Dynamics of small heavy particles in homogeneous turbulence: a Lagrangian experimental study
Tim Berk, Filippo Coletti

TL;DR
This study experimentally investigates how microscopic heavy particles behave in homogeneous turbulence, revealing how inertia and gravity influence their velocity, acceleration, and dispersion, with implications for airborne dust and droplet transport.
Contribution
The paper provides the first detailed Lagrangian experimental analysis of heavy particle dynamics in turbulence, including a new analytical model for velocity and acceleration variances.
Findings
Particle settling velocity increases with turbulence velocity scale.
Gravity and inertia reduce particle velocity fluctuations.
Particles show moderate preferential sampling of flow regions.
Abstract
We investigate the behavior of microscopic heavy particles settling in homogeneous air turbulence.

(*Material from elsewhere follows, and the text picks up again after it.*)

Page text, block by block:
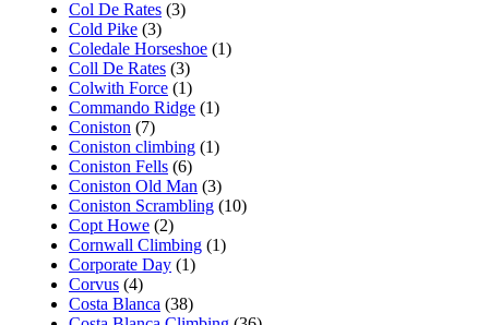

The regimes are relevant to the airborne transport of dust and droplets: the Taylor-microscale Reynolds number is Re = 289 - 462, the Kolmogorov-scale Stokes number is St = 1.2 - 13, and the Kolmogorov acceleration is comparable to the gravitational acceleration (i.e., the Froude number Fr = O(1)). We use high-speed laser imaging to track the particles and simultaneously characterize the air velocity field, resolving all relevant spatio-temporal scales. The role of the flow sampled by the particles is spotlighted. In the present range of parameters, the particle settling velocity is enhanced proportionally to the velocity scale of the turbulence. Both gravity and inertia reduce the velocity fluctuations of the particles compared to the fluid; while they have competing effect on the…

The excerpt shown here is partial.